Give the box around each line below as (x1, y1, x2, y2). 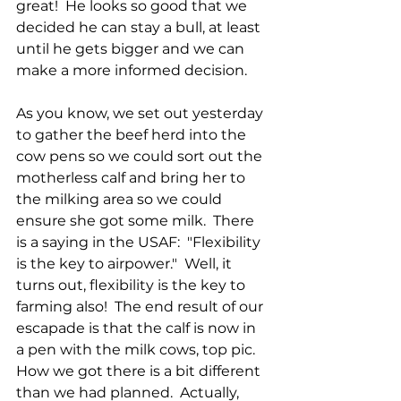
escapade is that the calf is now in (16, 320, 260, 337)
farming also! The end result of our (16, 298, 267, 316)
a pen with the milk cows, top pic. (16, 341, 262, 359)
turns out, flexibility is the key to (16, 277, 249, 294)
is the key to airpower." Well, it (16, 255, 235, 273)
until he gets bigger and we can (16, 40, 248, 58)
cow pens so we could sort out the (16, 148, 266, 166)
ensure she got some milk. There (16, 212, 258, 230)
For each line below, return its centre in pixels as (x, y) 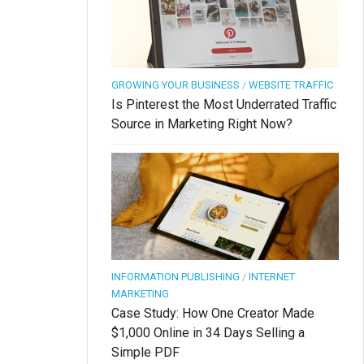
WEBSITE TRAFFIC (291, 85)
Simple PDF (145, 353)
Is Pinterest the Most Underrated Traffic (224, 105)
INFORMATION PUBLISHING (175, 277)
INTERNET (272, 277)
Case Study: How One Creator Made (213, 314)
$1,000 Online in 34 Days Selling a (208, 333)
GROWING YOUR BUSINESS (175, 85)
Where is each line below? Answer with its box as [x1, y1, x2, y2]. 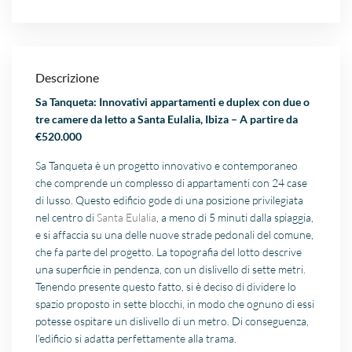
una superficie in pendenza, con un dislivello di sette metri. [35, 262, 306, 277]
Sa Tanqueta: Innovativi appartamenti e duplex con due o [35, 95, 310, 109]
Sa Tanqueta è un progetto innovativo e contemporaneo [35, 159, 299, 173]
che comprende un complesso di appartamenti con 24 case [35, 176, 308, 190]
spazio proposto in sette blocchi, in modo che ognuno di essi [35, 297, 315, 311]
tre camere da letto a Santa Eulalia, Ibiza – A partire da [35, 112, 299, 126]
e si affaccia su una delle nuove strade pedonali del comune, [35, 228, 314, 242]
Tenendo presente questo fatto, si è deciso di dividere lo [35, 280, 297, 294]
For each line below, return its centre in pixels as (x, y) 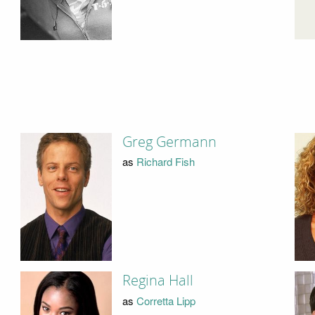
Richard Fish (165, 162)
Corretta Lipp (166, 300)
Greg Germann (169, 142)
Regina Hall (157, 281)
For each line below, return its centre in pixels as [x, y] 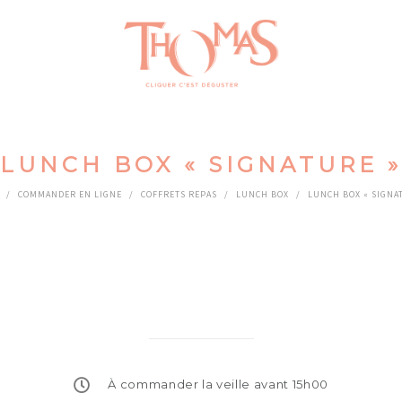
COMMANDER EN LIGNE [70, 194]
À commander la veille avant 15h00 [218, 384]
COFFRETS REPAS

**Work request:** Word for word, restate the lines from the line with "ensure she got" through the last line of the entries, and nothing beyond them. Omit pictures.

**Completed task:**
ensure she got some milk. There (16, 212, 258, 230)
For each line below, return its centre in pixels as (x, y) 
WEBSITE TRAFFIC (291, 85)
Simple PDF (145, 353)
Is Pinterest the Most Underrated Traffic (224, 105)
INFORMATION PUBLISHING (175, 277)
INTERNET (272, 277)
Case Study: How One Creator Made (213, 314)
$1,000 Online in 34 Days Selling a (208, 333)
GROWING YOUR BUSINESS (175, 85)
Where is each line below? Answer with its box as [x1, y1, x2, y2]. 
una superficie in pendenza, con un dislivello di sette metri. [35, 262, 306, 277]
Sa Tanqueta: Innovativi appartamenti e duplex con due o [35, 95, 310, 109]
Sa Tanqueta è un progetto innovativo e contemporaneo [35, 159, 299, 173]
che comprende un complesso di appartamenti con 24 case [35, 176, 308, 190]
spazio proposto in sette blocchi, in modo che ognuno di essi [35, 297, 315, 311]
tre camere da letto a Santa Eulalia, Ibiza – A partire da [35, 112, 299, 126]
e si affaccia su una delle nuove strade pedonali del comune, [35, 228, 314, 242]
Tenendo presente questo fatto, si è deciso di dividere lo [35, 280, 297, 294]
For each line below, return its centre in pixels as (x, y) 
Richard Fish (165, 162)
Corretta Lipp (166, 300)
Greg Germann (169, 142)
Regina Hall (157, 281)
For each line below, return its centre in pixels as [x, y] 
COMMANDER EN LIGNE [70, 194]
À commander la veille avant 15h00 [218, 384]
COFFRETS REPAS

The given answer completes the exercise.